# The task
Return all of the entries word for word, but omit the pictures they contain.

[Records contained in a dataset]
***

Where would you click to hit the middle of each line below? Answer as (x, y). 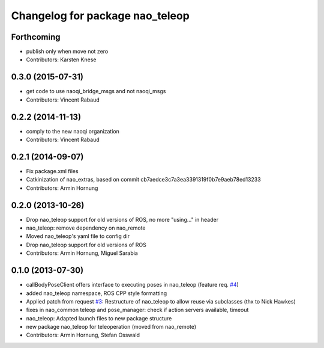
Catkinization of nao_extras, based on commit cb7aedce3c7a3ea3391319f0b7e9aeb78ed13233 (143, 180)
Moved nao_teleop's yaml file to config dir (78, 236)
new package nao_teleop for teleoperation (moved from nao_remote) (111, 327)
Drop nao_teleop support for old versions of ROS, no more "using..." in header (122, 219)
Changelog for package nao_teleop (100, 16)
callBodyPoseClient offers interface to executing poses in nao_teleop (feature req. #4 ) (133, 285)
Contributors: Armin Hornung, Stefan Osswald (83, 335)
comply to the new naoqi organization (73, 131)

***

# Solution for this task
Where would you click to hit the middle of each line below? Answer as (x, y). 
Catkinization of nao_extras, based on commit cb7aedce3c7a3ea3391319f0b7e9aeb78ed13233 (143, 180)
Moved nao_teleop's yaml file to config dir (78, 236)
new package nao_teleop for teleoperation (moved from nao_remote) (111, 327)
Drop nao_teleop support for old versions of ROS, no more "using..." in header (122, 219)
Changelog for package nao_teleop (100, 16)
callBodyPoseClient offers interface to executing poses in nao_teleop (feature req. #4 ) (133, 285)
Contributors: Armin Hornung, Stefan Osswald (83, 335)
comply to the new naoqi organization (73, 131)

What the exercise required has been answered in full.